>>>

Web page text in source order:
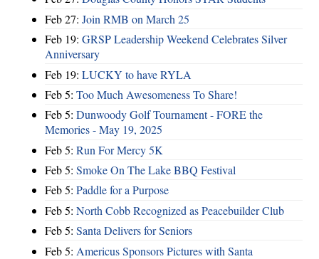
Feb 27: Join RMB on March 25
Feb 19: GRSP Leadership Weekend Celebrates Silver
Anniversary
Feb 19: LUCKY to have RYLA
Feb 5: Too Much Awesomeness To Share!
Feb 5: Dunwoody Golf Tournament - FORE the
Memories - May 19, 2025
Feb 5: Run For Mercy 5K
Feb 5: Smoke On The Lake BBQ Festival
Feb 5: Paddle for a Purpose
Feb 5: North Cobb Recognized as Peacebuilder Club
Feb 5: Santa Delivers for Seniors
Feb 5: Americus Sponsors Pictures with Santa
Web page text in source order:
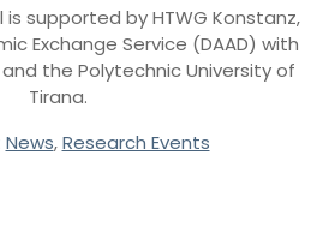
is supported by HTWG Konstanz,
Exchange Service (DAAD) with
the Polytechnic University of
Tirana.
News,Research Events
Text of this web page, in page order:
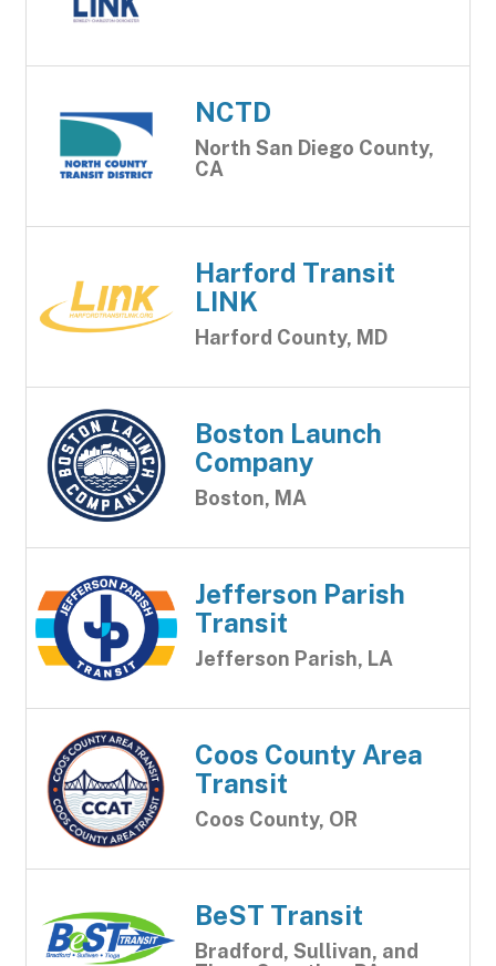
NCTD
North San Diego County,
CA
Harford Transit
LINK
Harford County, MD
Boston Launch
Company
Boston, MA
Jefferson Parish
Transit
Jefferson Parish, LA
Coos County Area
Transit
Coos County, OR
BeST Transit
Bradford, Sullivan, and
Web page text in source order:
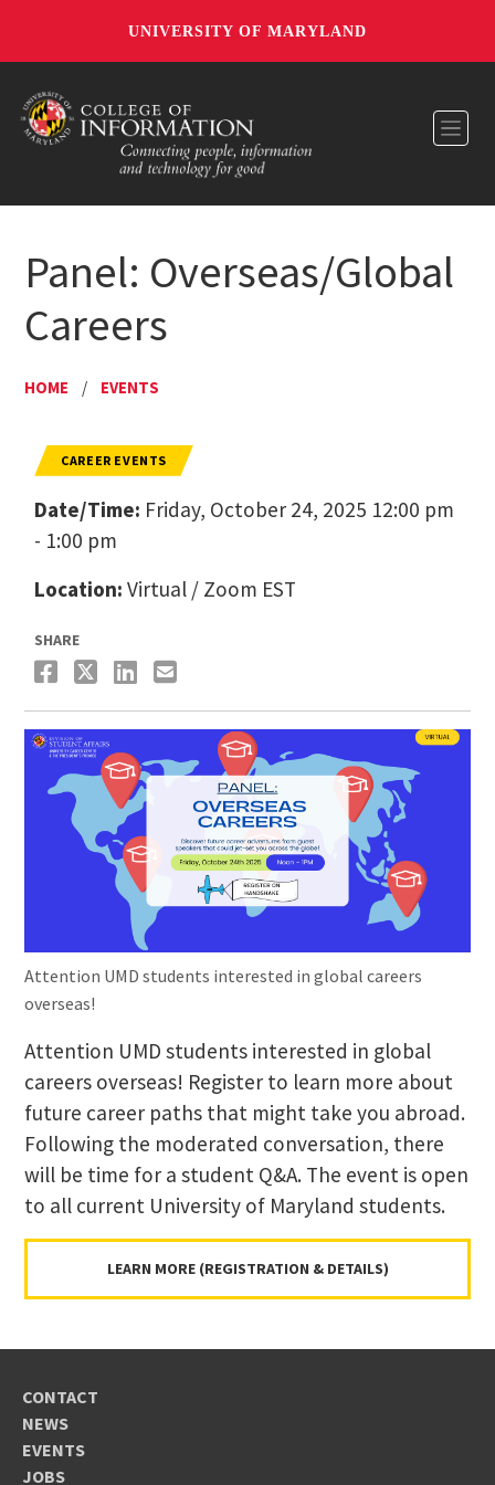
UNIVERSITY OF MARYLAND
Panel: Overseas/Global
Careers
HOME / EVENTS
CAREER EVENTS
Date/Time: Friday, October 24, 2025 12:00 pm
- 1:00 pm
Location: Virtual / Zoom EST
SHARE
Attention UMD students interested in global careers
overseas!
Attention UMD students interested in global
careers overseas! Register to learn more about
future career paths that might take you abroad.
Following the moderated conversation, there
will be time for a student Q&A. The event is open
to all current University of Maryland students.
LEARN MORE (REGISTRATION & DETAILS)
CONTACT
NEWS
EVENTS
JOBS
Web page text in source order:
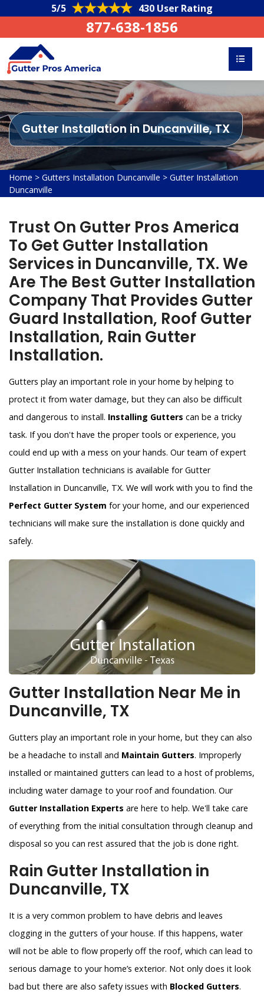
5/5 430 User Rating
877-638-1856
Gutter Installation in Duncanville, TX
Home > Gutters Installation Duncanville > Gutter Installation
Duncanville
Trust On Gutter Pros America
To Get Gutter Installation
Services in Duncanville, TX. We
Are The Best Gutter Installation
Company That Provides Gutter
Guard Installation, Roof Gutter
Installation, Rain Gutter
Installation.
Gutters play an important role in your home by helping to
protect it from water damage, but they can also be difficult
and dangerous to install. Installing Gutters can be a tricky
task. If you don't have the proper tools or experience, you
could end up with a mess on your hands. Our team of expert
Gutter Installation technicians is available for Gutter
Installation in Duncanville, TX. We will work with you to find the
Perfect Gutter System for your home, and our experienced
technicians will make sure the installation is done quickly and
safely.
Gutter Installation Near Me in
Duncanville, TX
Gutters play an important role in your home, but they can also
be a headache to install and Maintain Gutters. Improperly
installed or maintained gutters can lead to a host of problems,
including water damage to your roof and foundation. Our
Gutter Installation Experts are here to help. We'll take care
of everything from the initial consultation through cleanup and
disposal so you can rest assured that the job is done right.
Rain Gutter Installation in
Duncanville, TX
It is a very common problem to have debris and leaves
clogging in the gutters of your house. If this happens, water
will not be able to flow properly off the roof, which can lead to
serious damage to your home’s exterior. Not only does it look
bad but there are also safety issues with Blocked Gutters.
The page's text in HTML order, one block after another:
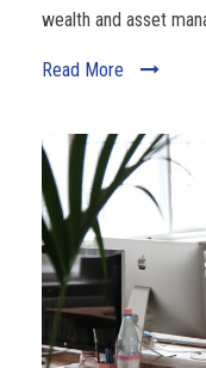
wealth and asset
Read More
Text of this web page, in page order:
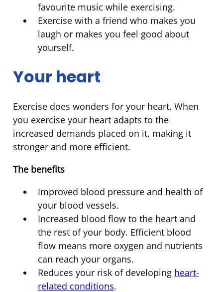
favourite music while exercising.
Exercise with a friend who makes you
laugh or makes you feel good about
yourself.
Your heart
Exercise does wonders for your heart. When
you exercise your heart adapts to the
increased demands placed on it, making it
stronger and more efficient.
The benefits
Improved blood pressure and health of
your blood vessels.
Increased blood flow to the heart and
the rest of your body. Efficient blood
flow means more oxygen and nutrients
can reach your organs.
Reduces your risk of developing heart-
related conditions.
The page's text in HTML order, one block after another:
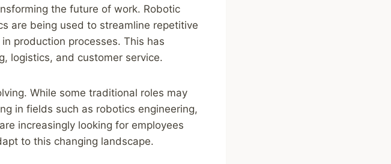
the future of work. Robotic
are being used to streamline repetitive
production processes. This has
logistics, and customer service.
While some traditional roles may
in fields such as robotics engineering,
increasingly looking for employees
to this changing landscape.
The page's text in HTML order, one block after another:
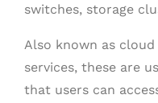
switches, storage
Also known as
services, these are
that users can
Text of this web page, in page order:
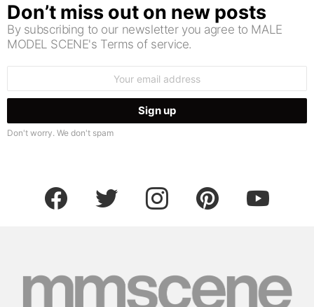
Don’t miss out on new posts
By subscribing to our newsletter you agree to MALE
MODEL SCENE's Terms of service.
Don't worry. We don't spam
facebook twitter instagram pinterest youtube
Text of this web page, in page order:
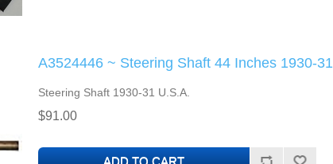
A3524446 ~ Steering Shaft 44 Inches 1930-31
Steering Shaft 1930-31 U.S.A.
$91.00
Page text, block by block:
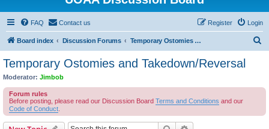
FAQ Contact us Login
Register
Board index Discussion Forums Temporary Ostomies and Takedown/Reversal
Temporary Ostomies and Takedown/Reversal
Moderator: Jimbob
Forum rules
Before posting, please read our Discussion Board Terms and Conditions and our
Code of Conduct
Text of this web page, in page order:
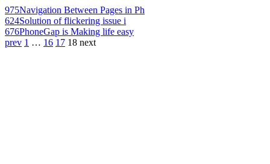
975Navigation Between Pages in Ph
624Solution of flickering issue i
676PhoneGap is Making life easy
prev 1 … 16 17 18 next
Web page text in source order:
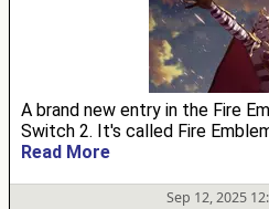
A brand new entry in the Fire
Switch 2. It's called Fire
Read More
Sep 12, 2025
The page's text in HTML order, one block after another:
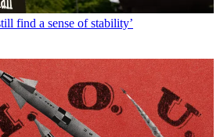
find a sense of stability’

<<<

**Task requirements**
Retype each line of the data exactly, beginning with the first; include the line containing "Feb 5: Americus Sponsors Pictures with Santa" and stop there, skipping every picture.

**Exercise response**
Web page text in source order:
Feb 27: Join RMB on March 25
Feb 19: GRSP Leadership Weekend Celebrates Silver
Anniversary
Feb 19: LUCKY to have RYLA
Feb 5: Too Much Awesomeness To Share!
Feb 5: Dunwoody Golf Tournament - FORE the
Memories - May 19, 2025
Feb 5: Run For Mercy 5K
Feb 5: Smoke On The Lake BBQ Festival
Feb 5: Paddle for a Purpose
Feb 5: North Cobb Recognized as Peacebuilder Club
Feb 5: Santa Delivers for Seniors
Feb 5: Americus Sponsors Pictures with Santa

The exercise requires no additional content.